═══ THE INPUT
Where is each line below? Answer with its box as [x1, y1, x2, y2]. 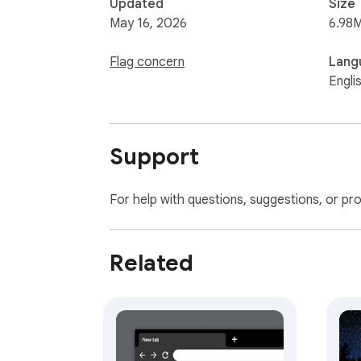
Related [110, 249, 193, 278]
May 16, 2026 [110, 15, 187, 31]
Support [110, 143, 199, 172]
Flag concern [110, 53, 185, 70]
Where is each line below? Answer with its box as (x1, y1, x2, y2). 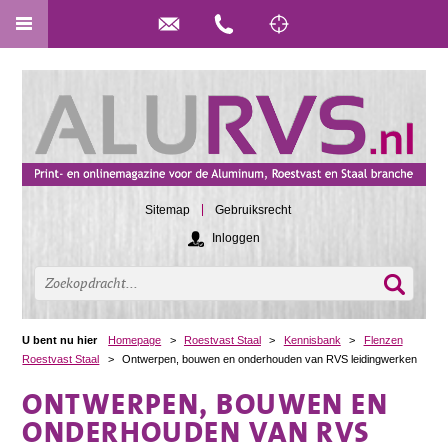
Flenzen (363, 333, 403, 346)
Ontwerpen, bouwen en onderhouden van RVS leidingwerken (122, 352, 418, 365)
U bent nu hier (22, 333, 98, 346)
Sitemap (145, 203, 190, 218)
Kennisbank (283, 333, 341, 346)
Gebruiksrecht (215, 203, 291, 218)
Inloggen (212, 230, 260, 245)
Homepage (108, 333, 162, 346)
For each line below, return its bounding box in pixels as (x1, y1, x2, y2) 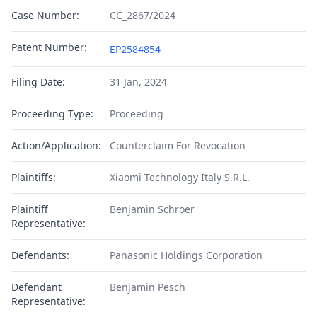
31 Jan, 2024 (109, 75, 167, 88)
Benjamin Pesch (109, 280, 185, 294)
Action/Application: (11, 139, 101, 152)
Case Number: (11, 8, 79, 22)
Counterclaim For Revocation (109, 139, 246, 152)
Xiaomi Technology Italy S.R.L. (109, 171, 250, 184)
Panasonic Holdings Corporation (109, 248, 263, 262)
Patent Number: (11, 40, 87, 54)
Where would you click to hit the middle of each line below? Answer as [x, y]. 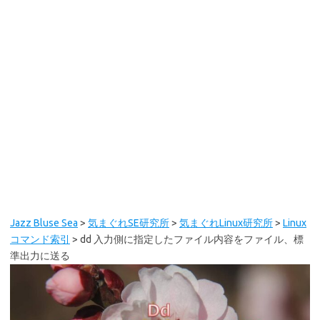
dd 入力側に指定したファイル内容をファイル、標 [192, 239]
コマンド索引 [40, 239]
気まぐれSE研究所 [129, 223]
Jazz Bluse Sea [44, 223]
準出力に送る [40, 256]
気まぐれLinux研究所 [226, 223]
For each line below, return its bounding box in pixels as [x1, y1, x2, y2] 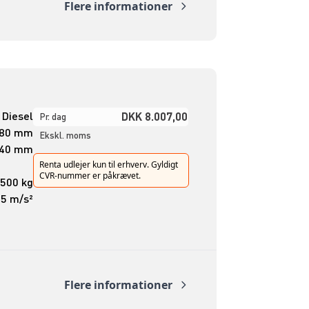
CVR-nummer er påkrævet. [39, 170, 141, 182]
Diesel [1, 108, 33, 123]
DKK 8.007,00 [121, 109, 188, 124]
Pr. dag [39, 111, 66, 123]
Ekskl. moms [39, 130, 91, 141]
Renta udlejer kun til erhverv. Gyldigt [39, 159, 178, 171]
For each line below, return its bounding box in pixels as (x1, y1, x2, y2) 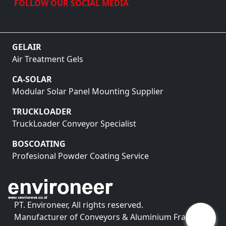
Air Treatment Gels (12, 53, 83, 65)
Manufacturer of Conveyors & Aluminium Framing (14, 211, 205, 223)
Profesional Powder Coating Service (12, 150, 149, 162)
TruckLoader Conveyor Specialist (12, 118, 136, 130)
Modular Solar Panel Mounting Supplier (12, 86, 163, 97)
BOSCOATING (12, 138, 66, 150)
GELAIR (12, 41, 41, 53)
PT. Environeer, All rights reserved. (14, 199, 143, 211)
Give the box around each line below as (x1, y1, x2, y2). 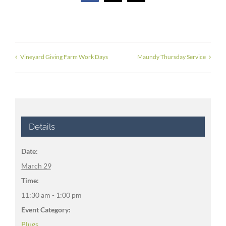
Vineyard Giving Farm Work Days (20, 53, 108, 61)
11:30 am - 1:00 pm (21, 190, 82, 199)
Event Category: (21, 205, 71, 214)
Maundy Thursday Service (137, 53, 206, 61)
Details (28, 121, 55, 132)
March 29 (21, 161, 51, 170)
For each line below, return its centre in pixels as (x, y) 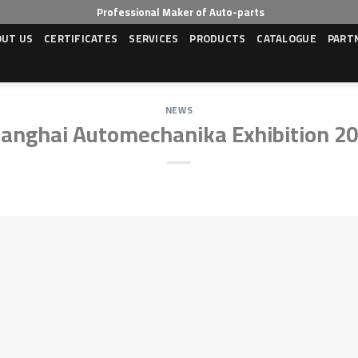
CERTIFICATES (81, 38)
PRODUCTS (218, 38)
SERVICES (154, 38)
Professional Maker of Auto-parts (180, 12)
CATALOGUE (286, 38)
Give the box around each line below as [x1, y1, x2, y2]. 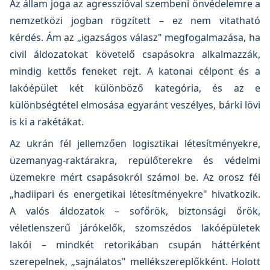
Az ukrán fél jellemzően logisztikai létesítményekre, [10, 137, 260, 150]
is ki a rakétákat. [10, 115, 84, 128]
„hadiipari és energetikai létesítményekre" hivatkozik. [10, 187, 260, 201]
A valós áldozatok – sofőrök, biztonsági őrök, [10, 204, 260, 218]
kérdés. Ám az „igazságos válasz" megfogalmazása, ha [10, 31, 260, 44]
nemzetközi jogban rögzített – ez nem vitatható [10, 14, 260, 27]
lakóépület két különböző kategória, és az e [10, 81, 260, 95]
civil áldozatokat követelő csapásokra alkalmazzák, [10, 48, 260, 61]
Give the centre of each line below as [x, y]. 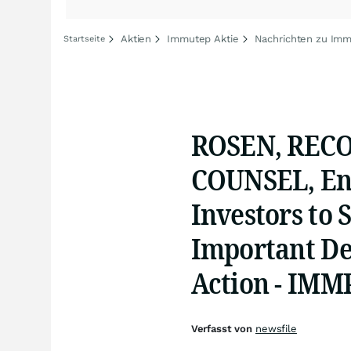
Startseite [84, 39]
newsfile [276, 329]
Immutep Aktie [203, 39]
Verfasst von [223, 329]
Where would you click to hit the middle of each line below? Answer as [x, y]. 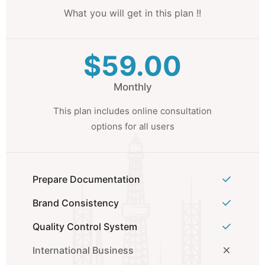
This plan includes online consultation [132, 111]
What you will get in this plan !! [132, 13]
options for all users [132, 126]
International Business [83, 250]
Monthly [132, 87]
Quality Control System [85, 227]
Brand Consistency [76, 203]
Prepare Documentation [86, 179]
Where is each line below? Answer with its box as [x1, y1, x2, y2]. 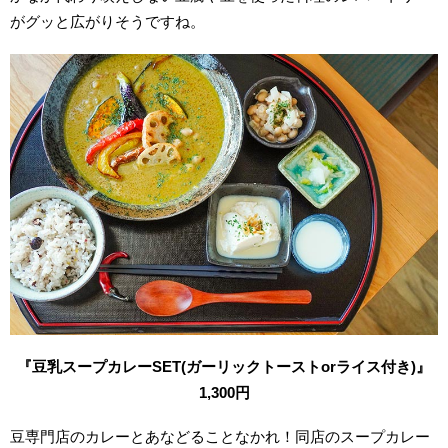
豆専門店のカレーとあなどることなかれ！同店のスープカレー [10, 428, 431, 446]
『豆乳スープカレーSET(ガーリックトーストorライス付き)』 [17, 357, 431, 375]
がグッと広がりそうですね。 [10, 13, 206, 31]
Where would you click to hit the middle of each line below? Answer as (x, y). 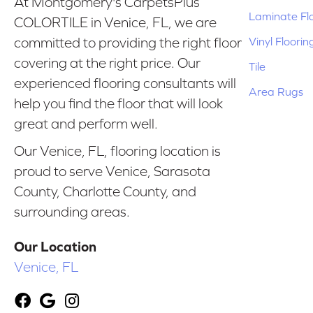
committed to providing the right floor (128, 43)
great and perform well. (86, 124)
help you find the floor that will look (118, 104)
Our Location (55, 247)
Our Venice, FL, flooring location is (117, 151)
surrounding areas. (72, 212)
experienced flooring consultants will (125, 83)
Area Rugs (276, 91)
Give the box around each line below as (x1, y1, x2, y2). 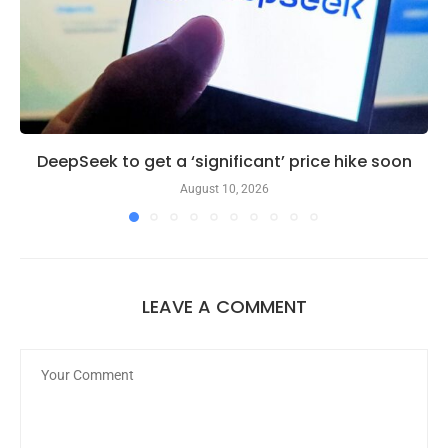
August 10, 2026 (179, 181, 269, 196)
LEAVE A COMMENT (141, 293, 307, 319)
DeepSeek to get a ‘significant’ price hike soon (36, 149, 412, 173)
══════
* [WORK REQUIRED]
Scan the data above; copy every line where "plan" appears.

* [WORKED SOLUTION]
This plan includes online consultation [132, 111]
What you will get in this plan !! [132, 13]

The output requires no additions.